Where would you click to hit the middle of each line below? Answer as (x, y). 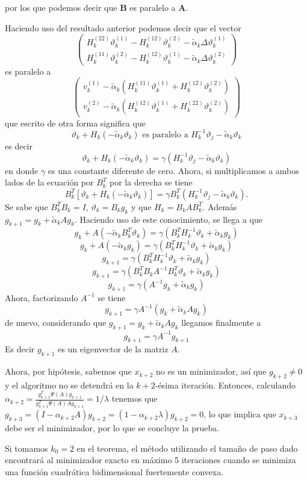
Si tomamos (26, 448)
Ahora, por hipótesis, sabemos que (68, 371)
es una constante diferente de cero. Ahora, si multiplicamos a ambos (173, 170)
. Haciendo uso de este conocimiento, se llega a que (168, 219)
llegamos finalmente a (221, 323)
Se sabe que (26, 206)
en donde (22, 170)
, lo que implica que (240, 414)
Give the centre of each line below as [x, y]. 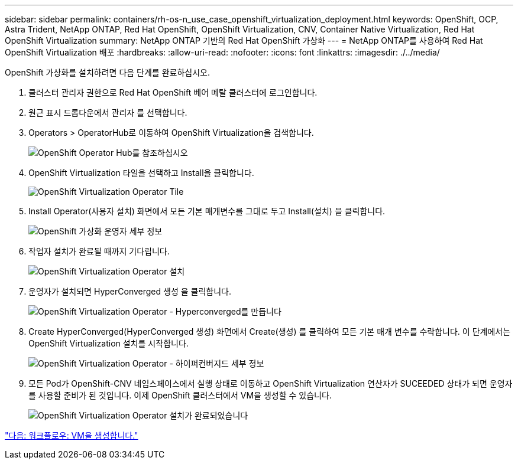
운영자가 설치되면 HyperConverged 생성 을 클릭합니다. [130, 291]
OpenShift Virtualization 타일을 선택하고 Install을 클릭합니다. [141, 173]
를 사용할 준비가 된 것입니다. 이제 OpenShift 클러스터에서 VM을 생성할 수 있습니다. [180, 395]
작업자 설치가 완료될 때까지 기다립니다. [99, 251]
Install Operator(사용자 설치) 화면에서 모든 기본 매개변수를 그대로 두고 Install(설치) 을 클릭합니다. [207, 211]
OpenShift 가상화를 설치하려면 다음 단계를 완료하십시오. [107, 72]
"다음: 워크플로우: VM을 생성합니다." [72, 435]
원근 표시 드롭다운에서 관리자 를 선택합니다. [108, 112]
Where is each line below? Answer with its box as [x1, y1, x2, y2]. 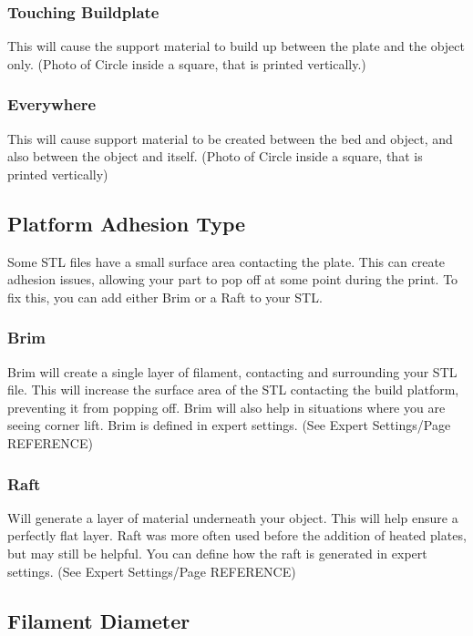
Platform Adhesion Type [7, 209, 246, 237]
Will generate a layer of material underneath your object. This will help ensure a [7, 508, 458, 527]
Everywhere [7, 93, 97, 116]
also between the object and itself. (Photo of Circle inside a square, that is [7, 147, 423, 166]
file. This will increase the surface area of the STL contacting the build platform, [7, 380, 459, 399]
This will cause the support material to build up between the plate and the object [7, 36, 465, 56]
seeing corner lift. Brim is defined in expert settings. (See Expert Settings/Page [7, 415, 451, 435]
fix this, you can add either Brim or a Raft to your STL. [7, 287, 323, 306]
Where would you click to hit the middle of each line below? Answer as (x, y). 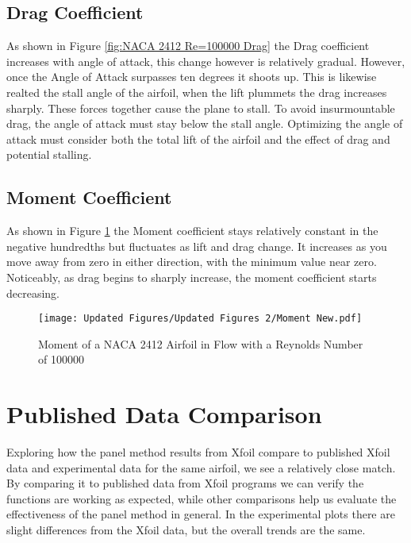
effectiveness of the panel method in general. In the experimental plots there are (201, 514)
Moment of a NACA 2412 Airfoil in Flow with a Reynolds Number (201, 343)
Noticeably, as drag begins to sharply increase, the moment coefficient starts (192, 277)
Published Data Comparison (164, 414)
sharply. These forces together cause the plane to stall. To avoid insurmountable (201, 108)
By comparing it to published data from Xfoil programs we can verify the (185, 483)
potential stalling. (49, 154)
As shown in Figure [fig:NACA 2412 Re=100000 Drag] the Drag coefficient (188, 46)
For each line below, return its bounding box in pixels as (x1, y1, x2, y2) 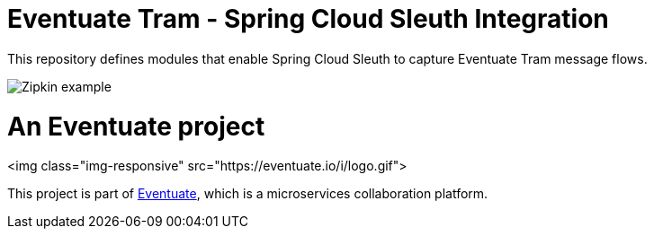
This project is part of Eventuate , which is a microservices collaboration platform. (7, 186, 488, 202)
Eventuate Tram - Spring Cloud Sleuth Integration (7, 4, 609, 34)
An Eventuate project (7, 110, 265, 142)
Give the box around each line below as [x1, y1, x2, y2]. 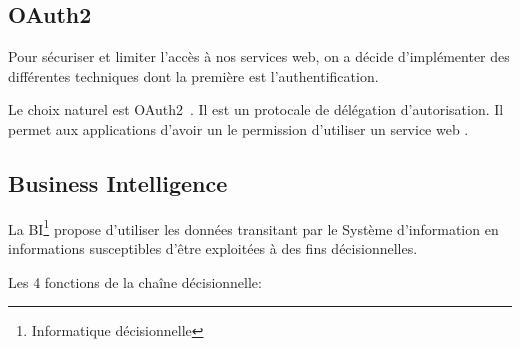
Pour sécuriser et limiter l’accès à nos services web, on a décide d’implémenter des [8, 46, 510, 67]
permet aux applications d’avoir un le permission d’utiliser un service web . [8, 118, 469, 139]
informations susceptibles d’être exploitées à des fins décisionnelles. [8, 238, 418, 259]
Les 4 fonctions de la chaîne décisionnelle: [8, 271, 262, 292]
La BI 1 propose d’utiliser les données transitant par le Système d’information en [8, 215, 499, 239]
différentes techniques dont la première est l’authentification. [8, 65, 379, 86]
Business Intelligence [8, 167, 228, 198]
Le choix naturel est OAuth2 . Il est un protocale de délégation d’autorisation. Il [8, 99, 504, 120]
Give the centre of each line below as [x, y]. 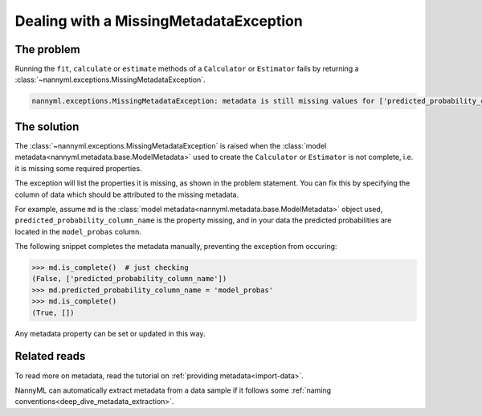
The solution [47, 126]
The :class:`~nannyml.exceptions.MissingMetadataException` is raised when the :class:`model [171, 145]
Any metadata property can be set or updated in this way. [110, 333]
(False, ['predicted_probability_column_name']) [129, 279]
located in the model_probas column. [78, 231]
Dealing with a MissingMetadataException [159, 21]
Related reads [50, 356]
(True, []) [53, 312]
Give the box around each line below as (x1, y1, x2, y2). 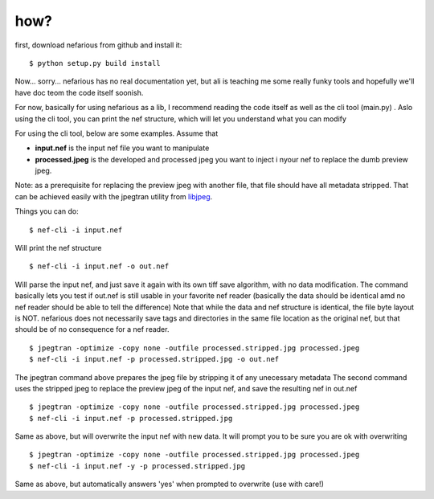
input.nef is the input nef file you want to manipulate (35, 143, 210, 153)
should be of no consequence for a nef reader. (14, 325, 170, 334)
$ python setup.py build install (29, 59, 161, 67)
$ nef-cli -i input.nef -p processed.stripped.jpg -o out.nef (29, 354, 280, 364)
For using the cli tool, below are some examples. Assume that (14, 129, 219, 138)
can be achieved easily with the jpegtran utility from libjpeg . (14, 191, 213, 201)
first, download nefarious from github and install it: (14, 40, 182, 50)
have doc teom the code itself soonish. (14, 88, 144, 97)
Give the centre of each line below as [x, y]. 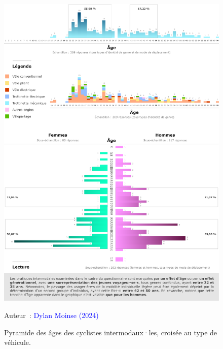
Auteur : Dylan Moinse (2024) [51, 315]
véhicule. [17, 342]
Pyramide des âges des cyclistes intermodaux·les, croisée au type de [111, 332]
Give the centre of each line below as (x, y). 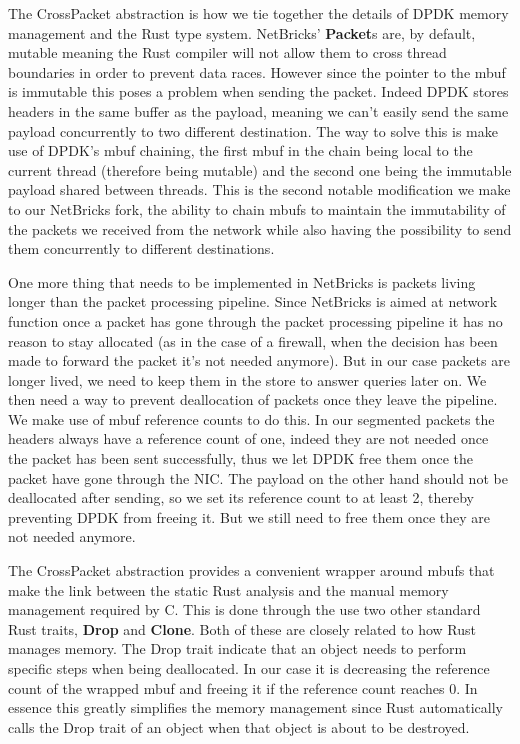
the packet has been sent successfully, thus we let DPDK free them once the (240, 458)
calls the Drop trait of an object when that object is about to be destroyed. (239, 726)
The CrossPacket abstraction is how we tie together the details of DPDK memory (258, 13)
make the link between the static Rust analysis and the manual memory (228, 589)
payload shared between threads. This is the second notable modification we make (259, 189)
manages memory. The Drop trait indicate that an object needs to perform (237, 648)
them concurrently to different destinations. (141, 248)
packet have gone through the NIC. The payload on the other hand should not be (258, 477)
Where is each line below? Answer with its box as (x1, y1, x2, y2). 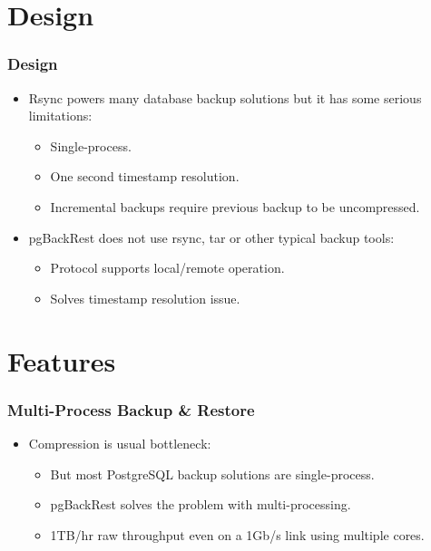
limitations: (28, 106, 93, 125)
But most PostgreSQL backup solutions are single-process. (50, 464, 375, 483)
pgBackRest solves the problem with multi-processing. (50, 495, 351, 514)
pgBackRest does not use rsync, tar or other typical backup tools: (28, 227, 395, 246)
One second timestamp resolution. (50, 167, 240, 186)
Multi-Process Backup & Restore (7, 398, 255, 420)
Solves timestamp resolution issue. (50, 288, 240, 307)
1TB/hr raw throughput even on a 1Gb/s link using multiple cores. (50, 525, 425, 544)
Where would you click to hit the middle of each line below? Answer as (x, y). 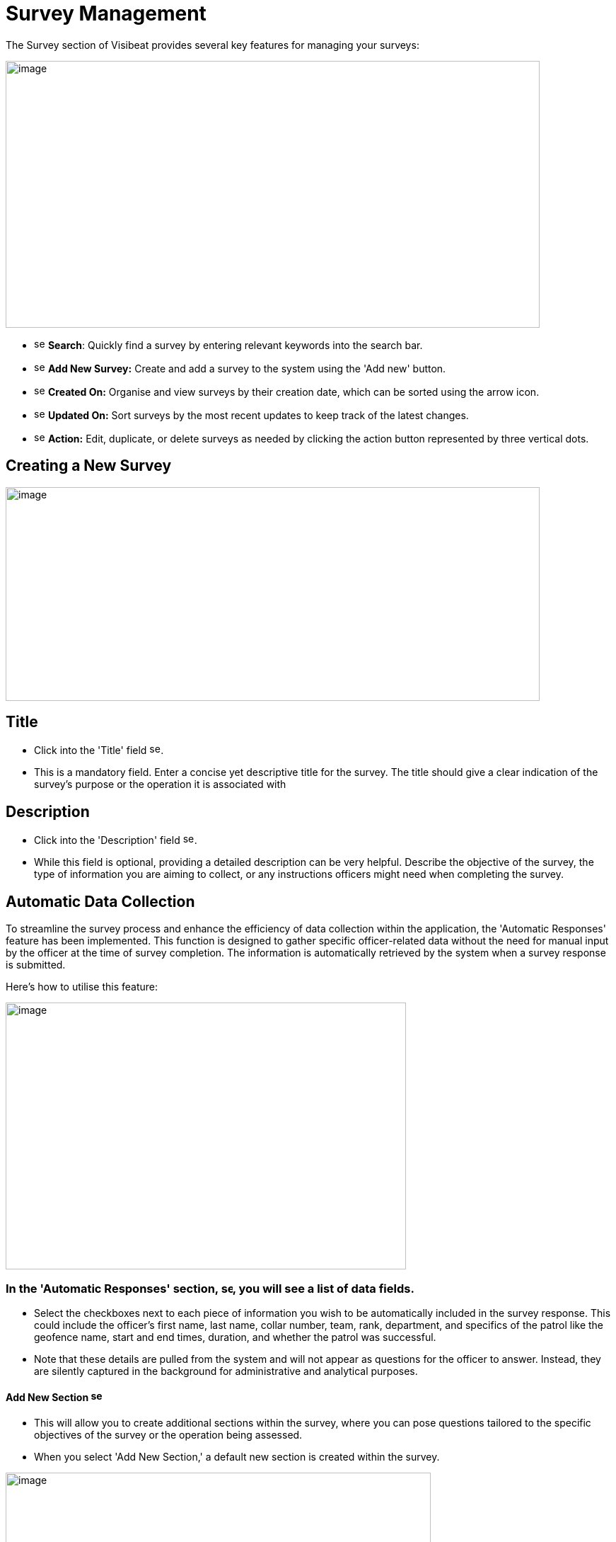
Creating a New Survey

How to complete this task:
Write out each entry exactly; any pictures stay out of the copy.

Output for this exercise:
Where would you click to hit the middle of each line below? Answer as (x, y). 
Si tomamos (26, 448)
Ahora, por hipótesis, sabemos que (68, 371)
es una constante diferente de cero. Ahora, si multiplicamos a ambos (173, 170)
. Haciendo uso de este conocimiento, se llega a que (168, 219)
llegamos finalmente a (221, 323)
Se sabe que (26, 206)
en donde (22, 170)
, lo que implica que (240, 414)
Give the centre of each line below as [x, y]. 
운영자가 설치되면 HyperConverged 생성 을 클릭합니다. [130, 291]
OpenShift Virtualization 타일을 선택하고 Install을 클릭합니다. [141, 173]
를 사용할 준비가 된 것입니다. 이제 OpenShift 클러스터에서 VM을 생성할 수 있습니다. [180, 395]
작업자 설치가 완료될 때까지 기다립니다. [99, 251]
Install Operator(사용자 설치) 화면에서 모든 기본 매개변수를 그대로 두고 Install(설치) 을 클릭합니다. [207, 211]
OpenShift 가상화를 설치하려면 다음 단계를 완료하십시오. [107, 72]
"다음: 워크플로우: VM을 생성합니다." [72, 435]
원근 표시 드롭다운에서 관리자 를 선택합니다. [108, 112]
Where is each line below? Answer with its box as [x1, y1, x2, y2]. 
Platform Adhesion Type [7, 209, 246, 237]
Will generate a layer of material underneath your object. This will help ensure a [7, 508, 458, 527]
Everywhere [7, 93, 97, 116]
also between the object and itself. (Photo of Circle inside a square, that is [7, 147, 423, 166]
file. This will increase the surface area of the STL contacting the build platform, [7, 380, 459, 399]
This will cause the support material to build up between the plate and the object [7, 36, 465, 56]
seeing corner lift. Brim is defined in expert settings. (See Expert Settings/Page [7, 415, 451, 435]
fix this, you can add either Brim or a Raft to your STL. [7, 287, 323, 306]
Where would you click to hit the middle of each line below? Answer as (x, y). 
effectiveness of the panel method in general. In the experimental plots there are (201, 514)
Moment of a NACA 2412 Airfoil in Flow with a Reynolds Number (201, 343)
Noticeably, as drag begins to sharply increase, the moment coefficient starts (192, 277)
Published Data Comparison (164, 414)
sharply. These forces together cause the plane to stall. To avoid insurmountable (201, 108)
By comparing it to published data from Xfoil programs we can verify the (185, 483)
potential stalling. (49, 154)
As shown in Figure [fig:NACA 2412 Re=100000 Drag] the Drag coefficient (188, 46)
For each line below, return its bounding box in pixels as (x1, y1, x2, y2) 
This project is part of Eventuate , which is a microservices collaboration platform. (7, 186, 488, 202)
Eventuate Tram - Spring Cloud Sleuth Integration (7, 4, 609, 34)
An Eventuate project (7, 110, 265, 142)
Give the box around each line below as [x1, y1, x2, y2]. 
Pour sécuriser et limiter l’accès à nos services web, on a décide d’implémenter des [8, 46, 510, 67]
permet aux applications d’avoir un le permission d’utiliser un service web . [8, 118, 469, 139]
informations susceptibles d’être exploitées à des fins décisionnelles. [8, 238, 418, 259]
Les 4 fonctions de la chaîne décisionnelle: [8, 271, 262, 292]
La BI 1 propose d’utiliser les données transitant par le Système d’information en [8, 215, 499, 239]
différentes techniques dont la première est l’authentification. [8, 65, 379, 86]
Business Intelligence [8, 167, 228, 198]
Le choix naturel est OAuth2 . Il est un protocale de délégation d’autorisation. Il [8, 99, 504, 120]
Give the centre of each line below as [x, y]. 
The solution [47, 126]
The :class:`~nannyml.exceptions.MissingMetadataException` is raised when the :class:`model [171, 145]
Any metadata property can be set or updated in this way. [110, 333]
(False, ['predicted_probability_column_name']) [129, 279]
located in the model_probas column. [78, 231]
Dealing with a MissingMetadataException [159, 21]
Related reads [50, 356]
(True, []) [53, 312]
Give the box around each line below as (x1, y1, x2, y2). 
input.nef is the input nef file you want to manipulate (35, 143, 210, 153)
should be of no consequence for a nef reader. (14, 325, 170, 334)
$ python setup.py build install (29, 59, 161, 67)
$ nef-cli -i input.nef -p processed.stripped.jpg -o out.nef (29, 354, 280, 364)
For using the cli tool, below are some examples. Assume that (14, 129, 219, 138)
can be achieved easily with the jpegtran utility from libjpeg . (14, 191, 213, 201)
first, download nefarious from github and install it: (14, 40, 182, 50)
have doc teom the code itself soonish. (14, 88, 144, 97)
Give the centre of each line below as [x, y]. 
Auteur : Dylan Moinse (2024) [51, 315]
véhicule. [17, 342]
Pyramide des âges des cyclistes intermodaux·les, croisée au type de [111, 332]
Give the centre of each line below as (x, y). 
the packet has been sent successfully, thus we let DPDK free them once the (240, 458)
calls the Drop trait of an object when that object is about to be destroyed. (239, 726)
The CrossPacket abstraction is how we tie together the details of DPDK memory (258, 13)
make the link between the static Rust analysis and the manual memory (228, 589)
payload shared between threads. This is the second notable modification we make (259, 189)
manages memory. The Drop trait indicate that an object needs to perform (237, 648)
them concurrently to different destinations. (141, 248)
packet have gone through the NIC. The payload on the other hand should not be (258, 477)
Where is each line below? Answer with its box as (x1, y1, x2, y2). 
limitations: (28, 106, 93, 125)
But most PostgreSQL backup solutions are single-process. (50, 464, 375, 483)
pgBackRest solves the problem with multi-processing. (50, 495, 351, 514)
pgBackRest does not use rsync, tar or other typical backup tools: (28, 227, 395, 246)
One second timestamp resolution. (50, 167, 240, 186)
Multi-Process Backup & Restore (7, 398, 255, 420)
Solves timestamp resolution issue. (50, 288, 240, 307)
1TB/hr raw throughput even on a 1Gb/s link using multiple cores. (50, 525, 425, 544)
Where would you click to hit the middle of each line below? Answer as (x, y). 
Creating a New Survey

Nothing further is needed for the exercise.